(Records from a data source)
□ □ □ □ □ □ □
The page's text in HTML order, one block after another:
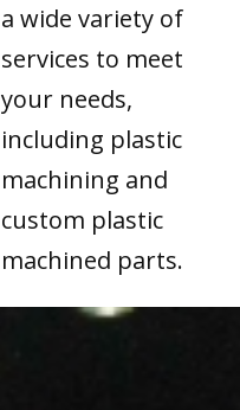
a wide variety of
services to meet
your needs,
including plastic
machining and
custom plastic
machined parts.
□ □ □ □ □ □ □
→ TASK DIRECTIONS:
Since the copy must contain no pictures, return only the text of the records, exactly as it stands.

→ ANSWER TO THIS PROBLEM:
The page's text in HTML order, one block after another:
a wide variety of
services to meet
your needs,
including plastic
machining and
custom plastic
machined parts.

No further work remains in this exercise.